**TASK DESCRIPTION**.
Identify all lines in the listing that include the word "have", and copy them out.
DATA TO PROCESS section start
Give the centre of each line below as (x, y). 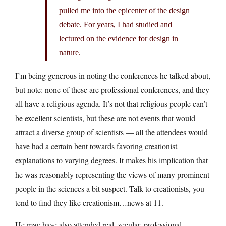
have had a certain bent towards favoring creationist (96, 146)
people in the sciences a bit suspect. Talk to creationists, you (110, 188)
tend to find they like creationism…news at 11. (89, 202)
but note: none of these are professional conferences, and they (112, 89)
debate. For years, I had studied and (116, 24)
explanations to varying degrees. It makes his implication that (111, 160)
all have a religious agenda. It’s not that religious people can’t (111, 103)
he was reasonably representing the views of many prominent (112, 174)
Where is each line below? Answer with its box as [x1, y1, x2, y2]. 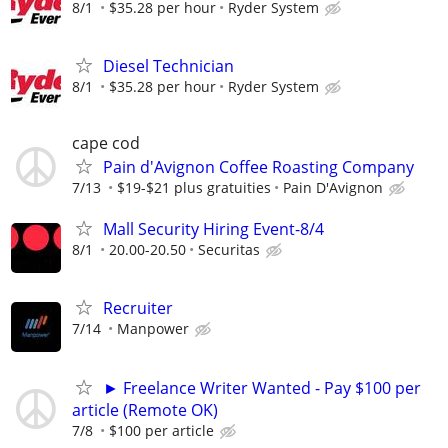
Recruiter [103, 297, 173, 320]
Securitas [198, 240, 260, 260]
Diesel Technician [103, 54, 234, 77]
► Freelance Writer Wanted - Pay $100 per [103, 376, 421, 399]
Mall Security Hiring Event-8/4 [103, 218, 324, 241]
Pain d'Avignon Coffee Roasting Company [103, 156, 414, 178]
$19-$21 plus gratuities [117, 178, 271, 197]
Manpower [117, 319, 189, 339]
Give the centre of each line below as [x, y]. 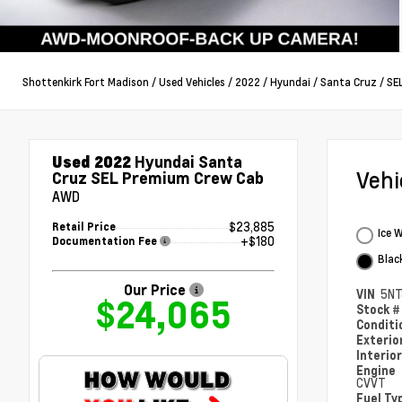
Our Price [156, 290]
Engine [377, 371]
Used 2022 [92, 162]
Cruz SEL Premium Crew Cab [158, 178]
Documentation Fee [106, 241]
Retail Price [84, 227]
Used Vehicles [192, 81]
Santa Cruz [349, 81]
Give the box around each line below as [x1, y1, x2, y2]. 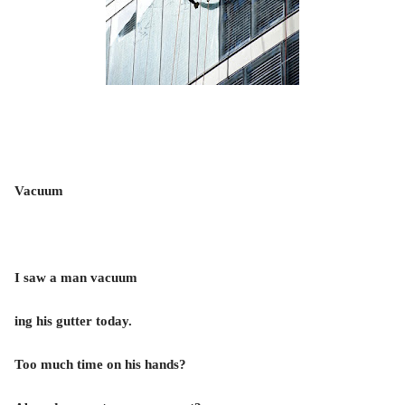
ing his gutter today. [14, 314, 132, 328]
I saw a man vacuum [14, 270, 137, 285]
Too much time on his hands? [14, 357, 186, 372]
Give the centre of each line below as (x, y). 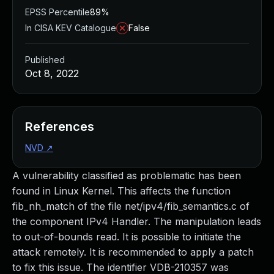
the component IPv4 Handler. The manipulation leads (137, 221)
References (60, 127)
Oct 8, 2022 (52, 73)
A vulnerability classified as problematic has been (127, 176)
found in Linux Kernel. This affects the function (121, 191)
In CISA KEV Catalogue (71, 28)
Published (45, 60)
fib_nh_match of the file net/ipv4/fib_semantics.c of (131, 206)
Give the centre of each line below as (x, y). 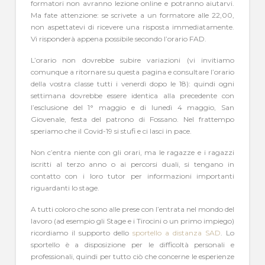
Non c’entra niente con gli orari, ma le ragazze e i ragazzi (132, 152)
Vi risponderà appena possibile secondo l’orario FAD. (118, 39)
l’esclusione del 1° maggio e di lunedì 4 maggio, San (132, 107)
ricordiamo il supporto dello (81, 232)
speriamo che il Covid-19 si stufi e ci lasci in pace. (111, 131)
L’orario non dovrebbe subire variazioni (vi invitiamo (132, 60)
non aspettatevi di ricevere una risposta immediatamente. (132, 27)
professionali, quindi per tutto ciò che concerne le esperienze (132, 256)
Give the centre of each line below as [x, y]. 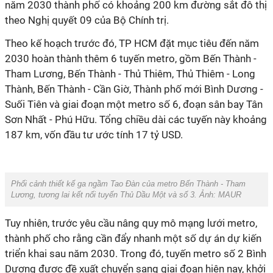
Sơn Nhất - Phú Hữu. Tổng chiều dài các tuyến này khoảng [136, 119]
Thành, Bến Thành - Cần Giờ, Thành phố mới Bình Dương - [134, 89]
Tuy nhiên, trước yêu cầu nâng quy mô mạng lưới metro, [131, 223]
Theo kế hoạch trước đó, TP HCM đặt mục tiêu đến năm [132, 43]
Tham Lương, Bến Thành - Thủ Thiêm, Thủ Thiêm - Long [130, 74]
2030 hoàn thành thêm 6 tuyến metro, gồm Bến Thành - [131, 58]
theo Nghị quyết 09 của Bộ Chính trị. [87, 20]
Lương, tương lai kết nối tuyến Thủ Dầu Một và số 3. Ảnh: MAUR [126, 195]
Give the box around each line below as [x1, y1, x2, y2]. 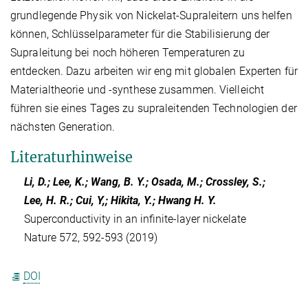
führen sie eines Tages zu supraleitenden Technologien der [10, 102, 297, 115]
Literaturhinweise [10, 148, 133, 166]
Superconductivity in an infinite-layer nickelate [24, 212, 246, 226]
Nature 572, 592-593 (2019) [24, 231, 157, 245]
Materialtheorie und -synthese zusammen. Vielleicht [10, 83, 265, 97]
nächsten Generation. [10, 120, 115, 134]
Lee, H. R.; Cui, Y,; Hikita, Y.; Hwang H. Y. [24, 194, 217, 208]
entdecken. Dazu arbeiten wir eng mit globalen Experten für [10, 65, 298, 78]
DATA TO PROCESS section end
**RESPONSE AREA**.
have had a certain bent towards favoring creationist (96, 146)
all have a religious agenda. It’s not that religious people can’t (111, 103)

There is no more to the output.